[[ Listed records, beginning ]]

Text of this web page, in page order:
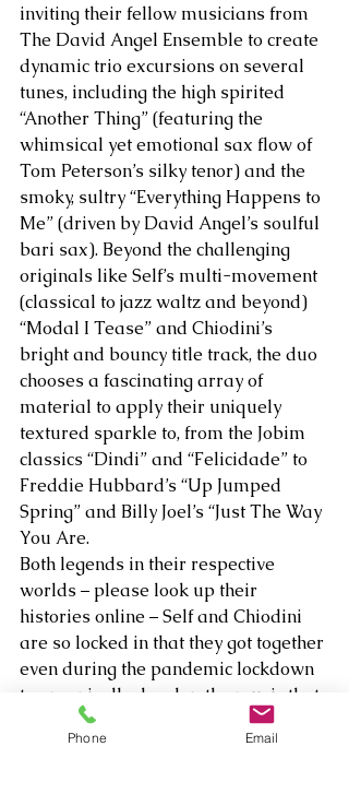
inviting their fellow musicians from
The David Angel Ensemble to create
dynamic trio excursions on several
tunes, including the high spirited
“Another Thing” (featuring the
whimsical yet emotional sax flow of
Tom Peterson’s silky tenor) and the
smoky, sultry “Everything Happens to
Me” (driven by David Angel’s soulful
bari sax). Beyond the challenging
originals like Self’s multi-movement
(classical to jazz waltz and beyond)
“Modal I Tease” and Chiodini’s
bright and bouncy title track, the duo
chooses a fascinating array of
material to apply their uniquely
textured sparkle to, from the Jobim
classics “Dindi” and “Felicidade” to
Freddie Hubbard’s “Up Jumped
Spring” and Billy Joel’s “Just The Way
You Are.
Both legends in their respective
worlds – please look up their
histories online – Self and Chiodini
are so locked in that they got together
even during the pandemic lockdown
to organically develop the music that
would evolve magnificently into a
celebration of
Phone Email
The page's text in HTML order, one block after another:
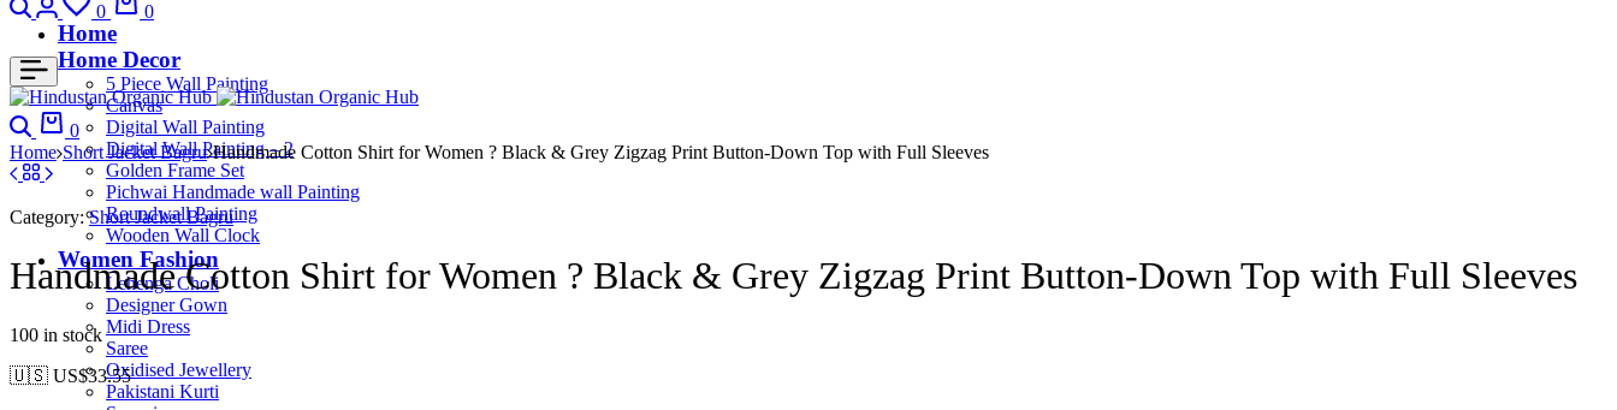
0 0
Home
Home Decor
5 Piece Wall Painting
Canvas
Digital Wall Painting
Digital Wall Painting – 2
Golden Frame Set
Pichwai Handmade wall Painting
Roundwall Painting
Wooden Wall Clock
Women Fashion
Lehenga Choli
Designer Gown
Midi Dress
Saree
Oxidised Jewellery
Pakistani Kurti
0
Home Short Jacket Bagru Handmade Cotton Shirt for Women ? Black & Grey Zigzag Print Button-Down Top with Full Sleeves
Category: Short Jacket Bagru
Handmade Cotton Shirt for Women ? Black & Grey Zigzag Print Button-Down Top with Full Sleeves
100 in stock
🇺🇸 US$33.55
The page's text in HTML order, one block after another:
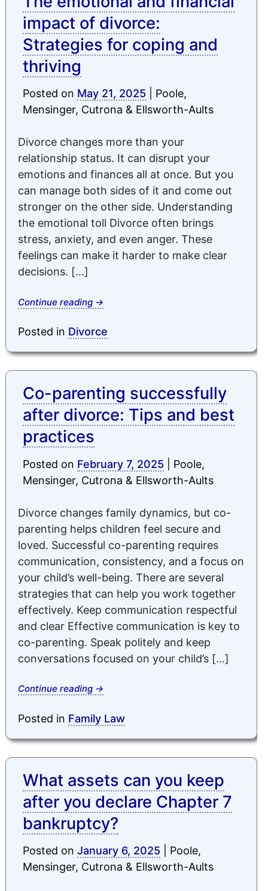
impact of divorce:
Strategies for coping and
thriving
Posted on May 21, 2025
Poole,
Mensinger, Cutrona & Ellsworth-Aults
Divorce changes more than your
relationship status. It can disrupt your
emotions and finances all at once. But you
can manage both sides of it and come out
stronger on the other side. Understanding
the emotional toll Divorce often brings
stress, anxiety, and even anger. These
feelings can make it harder to make clear
decisions. […]
Continue reading →
Posted in Divorce
Co-parenting successfully
after divorce: Tips and best
practices
Posted on February 7, 2025
Poole,
Mensinger, Cutrona & Ellsworth-Aults
Divorce changes family dynamics, but co-
parenting helps children feel secure and
loved. Successful co-parenting requires
communication, consistency, and a focus on
your child’s well-being. There are several
strategies that can help you work together
effectively. Keep communication respectful
and clear Effective communication is key to
co-parenting. Speak politely and keep
conversations focused on your child’s […]
Continue reading →
Posted in Family Law
What assets can you keep
after you declare Chapter 7
bankruptcy?
Posted on January 6, 2025
Poole,
Mensinger, Cutrona & Ellsworth-Aults
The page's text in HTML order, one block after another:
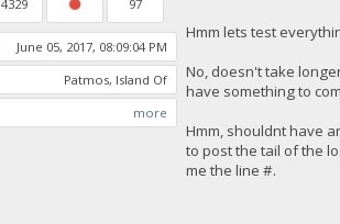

[[ Listed records, end ]]

#### [Task prompt]
Copy the entries exactly. No pictures.

#### [Solved exercise]
Text of this web page, in page order:
inviting their fellow musicians from
The David Angel Ensemble to create
dynamic trio excursions on several
tunes, including the high spirited
“Another Thing” (featuring the
whimsical yet emotional sax flow of
Tom Peterson’s silky tenor) and the
smoky, sultry “Everything Happens to
Me” (driven by David Angel’s soulful
bari sax). Beyond the challenging
originals like Self’s multi-movement
(classical to jazz waltz and beyond)
“Modal I Tease” and Chiodini’s
bright and bouncy title track, the duo
chooses a fascinating array of
material to apply their uniquely
textured sparkle to, from the Jobim
classics “Dindi” and “Felicidade” to
Freddie Hubbard’s “Up Jumped
Spring” and Billy Joel’s “Just The Way
You Are.
Both legends in their respective
worlds – please look up their
histories online – Self and Chiodini
are so locked in that they got together
even during the pandemic lockdown
to organically develop the music that
would evolve magnificently into a
celebration of
Phone Email
The page's text in HTML order, one block after another:
0 0
Home
Home Decor
5 Piece Wall Painting
Canvas
Digital Wall Painting
Digital Wall Painting – 2
Golden Frame Set
Pichwai Handmade wall Painting
Roundwall Painting
Wooden Wall Clock
Women Fashion
Lehenga Choli
Designer Gown
Midi Dress
Saree
Oxidised Jewellery
Pakistani Kurti
0
Home Short Jacket Bagru Handmade Cotton Shirt for Women ? Black & Grey Zigzag Print Button-Down Top with Full Sleeves
Category: Short Jacket Bagru
Handmade Cotton Shirt for Women ? Black & Grey Zigzag Print Button-Down Top with Full Sleeves
100 in stock
🇺🇸 US$33.55
The page's text in HTML order, one block after another:
impact of divorce:
Strategies for coping and
thriving
Posted on May 21, 2025
Poole,
Mensinger, Cutrona & Ellsworth-Aults
Divorce changes more than your
relationship status. It can disrupt your
emotions and finances all at once. But you
can manage both sides of it and come out
stronger on the other side. Understanding
the emotional toll Divorce often brings
stress, anxiety, and even anger. These
feelings can make it harder to make clear
decisions. […]
Continue reading →
Posted in Divorce
Co-parenting successfully
after divorce: Tips and best
practices
Posted on February 7, 2025
Poole,
Mensinger, Cutrona & Ellsworth-Aults
Divorce changes family dynamics, but co-
parenting helps children feel secure and
loved. Successful co-parenting requires
communication, consistency, and a focus on
your child’s well-being. There are several
strategies that can help you work together
effectively. Keep communication respectful
and clear Effective communication is key to
co-parenting. Speak politely and keep
conversations focused on your child’s […]
Continue reading →
Posted in Family Law
What assets can you keep
after you declare Chapter 7
bankruptcy?
Posted on January 6, 2025
Poole,
Mensinger, Cutrona & Ellsworth-Aults
The page's text in HTML order, one block after another:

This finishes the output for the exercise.